Bearish sentiment builds in European base metals markets

Sentiment in the base metals markets in Europe was turning increasingly bearish, a number of participants told Fastmarkets on Tuesday June 21, with macro-economic uncertainties creating additional caution among consumers with the approach of the seasonal summer slowdown

There were decreases in spot premiums for aluminium, zinc and tin, while market participants in nickel and copper also noted bearish sentiment despite premiums still having support.

Persistent logistics issues also continued to weigh on consumer demand within the region, keeping premiums elevated despite recent weakness.

“No one can predict what the markets will look like after the summer,” one base metals trader told Fastmarkets.

Bearish sentiment weighs on premiums

Aluminium P1020 premiums have fallen across Europe, with the market expecting better availability of the light metal in the months ahead.

Fastmarkets assessed the aluminium P1020A premium, in-whs dp Rotterdam, at $575-605 per tonne on June 17, falling from $580-625 per tonne a week earlier to its lowest level since March 25.

“Consumers’ order books are strong but there is a holdback – they are sitting back and not ordering, so there is a big disconnect,” one aluminium producer said. “They don’t want to buy right now, and that creates an atmosphere of uncertainty.”

“We still see two types of consumer,” a second trader said. “One is worried about the risk to demand in the second half of 2022, the other is about to go on holiday so is much more relaxed about demand from September onward.”

Duty-unpaid premiums also fell, with Fastmarkets’ daily assessment of the aluminium P1020A premium, in-whs dup Rotterdam, at $490-510 per tonne on June 20, down from $500-510 per tonne on June 10.

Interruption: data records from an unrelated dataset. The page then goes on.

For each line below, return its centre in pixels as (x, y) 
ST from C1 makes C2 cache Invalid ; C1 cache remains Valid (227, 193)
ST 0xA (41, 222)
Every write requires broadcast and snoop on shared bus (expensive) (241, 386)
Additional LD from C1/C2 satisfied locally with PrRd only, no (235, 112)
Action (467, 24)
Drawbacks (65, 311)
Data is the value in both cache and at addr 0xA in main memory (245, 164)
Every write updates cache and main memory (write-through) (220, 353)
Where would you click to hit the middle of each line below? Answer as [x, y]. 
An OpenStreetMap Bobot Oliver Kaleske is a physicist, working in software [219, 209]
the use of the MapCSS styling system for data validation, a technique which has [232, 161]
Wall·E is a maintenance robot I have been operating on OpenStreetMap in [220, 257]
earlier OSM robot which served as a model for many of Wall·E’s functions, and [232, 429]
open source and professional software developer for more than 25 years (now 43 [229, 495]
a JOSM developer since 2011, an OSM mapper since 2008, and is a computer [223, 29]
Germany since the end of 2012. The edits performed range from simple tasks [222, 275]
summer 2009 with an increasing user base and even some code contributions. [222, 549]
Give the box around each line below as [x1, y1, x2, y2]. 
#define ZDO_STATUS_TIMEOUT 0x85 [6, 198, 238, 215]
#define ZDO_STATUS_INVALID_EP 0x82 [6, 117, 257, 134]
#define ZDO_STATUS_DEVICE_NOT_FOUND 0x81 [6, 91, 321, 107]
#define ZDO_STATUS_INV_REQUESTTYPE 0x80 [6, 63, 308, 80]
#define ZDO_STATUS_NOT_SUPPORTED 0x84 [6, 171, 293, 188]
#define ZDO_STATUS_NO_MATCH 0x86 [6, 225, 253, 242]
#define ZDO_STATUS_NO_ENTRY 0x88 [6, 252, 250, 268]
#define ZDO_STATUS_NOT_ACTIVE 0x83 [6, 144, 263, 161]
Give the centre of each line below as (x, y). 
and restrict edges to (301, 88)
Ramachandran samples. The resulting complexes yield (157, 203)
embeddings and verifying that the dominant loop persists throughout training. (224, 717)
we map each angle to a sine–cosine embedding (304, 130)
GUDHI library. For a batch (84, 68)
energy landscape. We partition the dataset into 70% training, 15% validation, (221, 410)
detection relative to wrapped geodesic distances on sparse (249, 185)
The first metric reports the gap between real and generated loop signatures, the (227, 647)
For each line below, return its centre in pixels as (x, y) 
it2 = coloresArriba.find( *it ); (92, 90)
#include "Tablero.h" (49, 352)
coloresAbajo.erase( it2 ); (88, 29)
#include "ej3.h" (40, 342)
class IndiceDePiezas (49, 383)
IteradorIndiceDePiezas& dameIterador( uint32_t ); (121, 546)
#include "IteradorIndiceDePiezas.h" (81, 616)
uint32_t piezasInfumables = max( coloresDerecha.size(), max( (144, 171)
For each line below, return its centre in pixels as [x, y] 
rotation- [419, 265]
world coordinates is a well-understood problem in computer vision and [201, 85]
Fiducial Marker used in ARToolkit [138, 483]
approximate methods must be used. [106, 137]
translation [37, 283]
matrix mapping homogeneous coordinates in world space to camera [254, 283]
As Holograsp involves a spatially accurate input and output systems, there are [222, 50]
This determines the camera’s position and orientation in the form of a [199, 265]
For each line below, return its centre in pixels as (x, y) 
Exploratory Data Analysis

But premiums were still significantly elevated as a result of tight supply and logistics challenges in Europe, and these fundamentals were likely to keep premiums supported despite the bearish sentiment. Duty-paid premiums for aluminium P1020A, for instance, were currently 39% higher than on January 4.

“There is tightness nearby, but definite bearish sentiment for further forward months,” a third trader said. “Logistical bottlenecks are everywhere, and high energy costs are continuing to justify a high premium level. We are starting to see consumers requesting postponement of orders from [the third quarter] into 2023, which is a sign of potential fragility.”

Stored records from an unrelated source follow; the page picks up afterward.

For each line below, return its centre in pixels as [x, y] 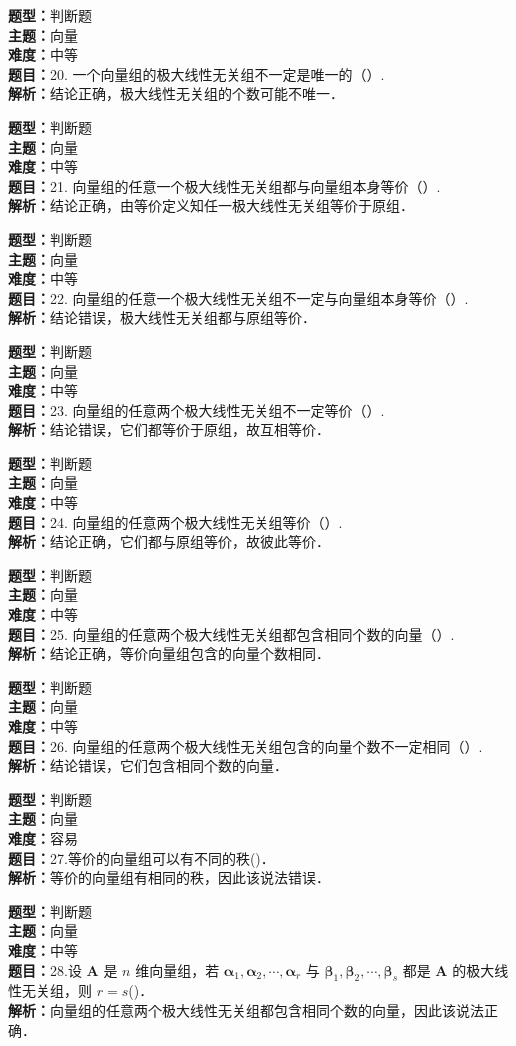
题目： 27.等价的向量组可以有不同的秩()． [141, 857]
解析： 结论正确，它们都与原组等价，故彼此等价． [169, 541]
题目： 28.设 [45, 969]
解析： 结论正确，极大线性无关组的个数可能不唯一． [176, 93]
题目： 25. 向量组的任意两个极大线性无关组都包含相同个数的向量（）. [231, 633]
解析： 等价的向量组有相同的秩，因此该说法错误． [169, 877]
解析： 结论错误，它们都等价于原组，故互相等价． [169, 429]
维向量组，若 [177, 969]
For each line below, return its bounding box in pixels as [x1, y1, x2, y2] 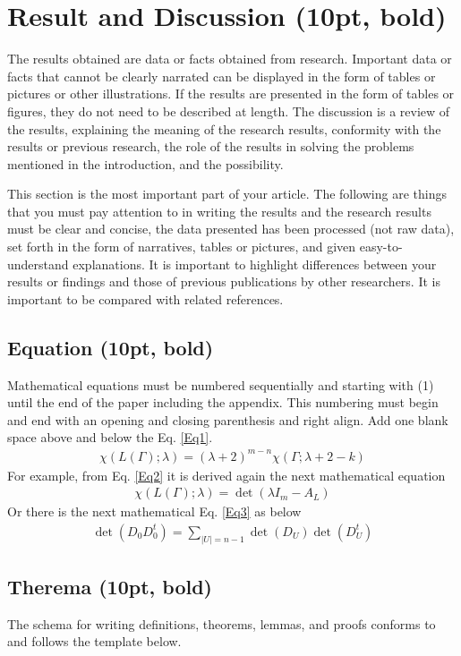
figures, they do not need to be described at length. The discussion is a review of [7, 101, 450, 120]
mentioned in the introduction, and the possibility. [7, 154, 284, 173]
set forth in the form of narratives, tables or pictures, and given [7, 237, 356, 256]
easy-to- [359, 237, 403, 256]
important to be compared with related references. [7, 289, 284, 308]
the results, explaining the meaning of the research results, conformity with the [7, 119, 441, 138]
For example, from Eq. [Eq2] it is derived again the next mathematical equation [7, 465, 446, 484]
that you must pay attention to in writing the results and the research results [7, 201, 431, 220]

This situation was reflected in the Italian zinc market, where premiums moved down from their record level set on June 14, following a rise in bearish sentiment and weakening demand.

“I am not sure that premiums can maintain these high levels for much longer,” one trader in the region said. If the premiums stayed high for the remainder of the year, he added, it would be difficult for consumers to operate because of other rising costs, such as energy.

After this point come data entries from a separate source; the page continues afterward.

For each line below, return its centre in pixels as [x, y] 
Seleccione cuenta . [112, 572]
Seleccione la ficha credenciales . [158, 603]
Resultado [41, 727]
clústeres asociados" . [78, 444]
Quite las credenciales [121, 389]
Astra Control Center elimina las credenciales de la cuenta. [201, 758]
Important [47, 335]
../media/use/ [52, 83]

Fastmarkets assessed the zinc SHG, min 99.995%, ingot premium, ddp Italy, at $480-530 per tonne on June 14, down by $20 per tonne from the end of May.

There were also decreases in the tin market, where increased volatility in underlying London Metal Exchange prices weighed on consumer sentiment.

The three-month tin price was subject to an 11.5% decrease in the week beginning June 13, falling to $31,184 per tonne on June 17 from $35,265 per tonne a week before.

Fastmarkets assessed the tin 99.9% low lead ingot premium, in-whs Rotterdam, at $1,300-1,500 per tonne n June 14, down by almost 7% from $1,400-1,600 per tonne on May 31.

But some market participants remained bullish toward the base-metals complex beyond the summer slowdown.

“It has quietened down further, but I feel like it’s the calm before the storm,” a fourth trader told Fastmarkets. “After August, things will bounce back from the summer doldrums, and energy costs will rebound.”

Copper, nickel buck trend

Despite the downward trend in several base metals, copper and nickel continued to hold steady across Europe, with delivered-Germany premiums for copper even rising.

“Copper is doing its own thing and going in the opposite direction,” the second trader told Fastmarkets. “The consumers there seem to know that the market is really tight and are taking action, but in other markets [people] are shying away. For other metals, people have shipped [material] into Europe, but with copper, no-one has [brought in material] in big volumes so it’s a different situation.”

The copper market in Europe has shown persistent tightness since the Russian invasion of Ukraine on February 24, when many companies began to ‘self-sanction’ against trading in Russia-origin material, despite there being no official sanctions yet imposed on Russian copper producers such as Nornickel.

Copper premiums in Europe, therefore, remained at record highs, with delivered-Germany premiums moving upward because of further increases in road haulage costs.

Fastmarkets assessed the copper grade A cathode premium, delivered Germany, at $170-200 per tonne on June 14, its highest level since Fastmarkets began assessing the price in 2017.

Similarly, the current tightness in the nickel market has kept premiums well supported in the short term, although participants told Fastmarkets that there has been a divergence in the market between the premium assessments for nickel products, especially 4×4 cathodes and nickel briquettes.

But in those markets which still had support from the fundamentals, participants said that bearish sentiment has begun to emerge.

“While there hasn’t been much weakness so far [in nickel],” a final trader said, “there is definitely a bearish tone building.”